* About this exercise *
Go to the line with "For each line below, return its bounding" in the records below, then output it and each following line exactly, up to and including the line with "command, didn't back". Skip pictures and add nothing.

[Dataset entries]
■ ■ ■

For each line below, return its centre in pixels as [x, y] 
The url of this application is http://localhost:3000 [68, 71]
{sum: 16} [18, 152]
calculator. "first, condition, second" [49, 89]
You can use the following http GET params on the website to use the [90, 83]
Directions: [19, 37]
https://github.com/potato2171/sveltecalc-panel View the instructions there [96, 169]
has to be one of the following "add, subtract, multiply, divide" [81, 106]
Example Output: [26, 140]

■ ■ ■

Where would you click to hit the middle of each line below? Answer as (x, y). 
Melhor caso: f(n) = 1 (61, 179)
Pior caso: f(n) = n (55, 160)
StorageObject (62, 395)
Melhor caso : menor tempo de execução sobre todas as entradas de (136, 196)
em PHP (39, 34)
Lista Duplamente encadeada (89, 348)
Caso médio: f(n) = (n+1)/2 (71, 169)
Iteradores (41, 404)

■ ■ ■

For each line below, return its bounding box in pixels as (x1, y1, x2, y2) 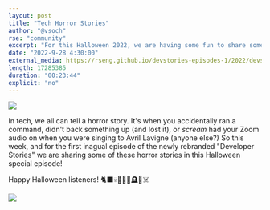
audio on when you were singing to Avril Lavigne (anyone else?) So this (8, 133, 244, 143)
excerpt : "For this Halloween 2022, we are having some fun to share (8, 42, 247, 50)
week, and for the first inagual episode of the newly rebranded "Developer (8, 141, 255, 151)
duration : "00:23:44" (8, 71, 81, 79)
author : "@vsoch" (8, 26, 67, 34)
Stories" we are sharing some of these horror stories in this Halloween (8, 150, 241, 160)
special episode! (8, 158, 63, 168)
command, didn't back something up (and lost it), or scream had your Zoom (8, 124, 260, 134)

■ ■ ■

* Response box *
For each line below, return its bounding box in pixels as (x1, y1, x2, y2) 
audio on when you were singing to Avril Lavigne (anyone else?) So this (8, 133, 244, 143)
excerpt : "For this Halloween 2022, we are having some fun to share (8, 42, 247, 50)
week, and for the first inagual episode of the newly rebranded "Developer (8, 141, 255, 151)
duration : "00:23:44" (8, 71, 81, 79)
author : "@vsoch" (8, 26, 67, 34)
Stories" we are sharing some of these horror stories in this Halloween (8, 150, 241, 160)
special episode! (8, 158, 63, 168)
command, didn't back something up (and lost it), or scream had your Zoom (8, 124, 260, 134)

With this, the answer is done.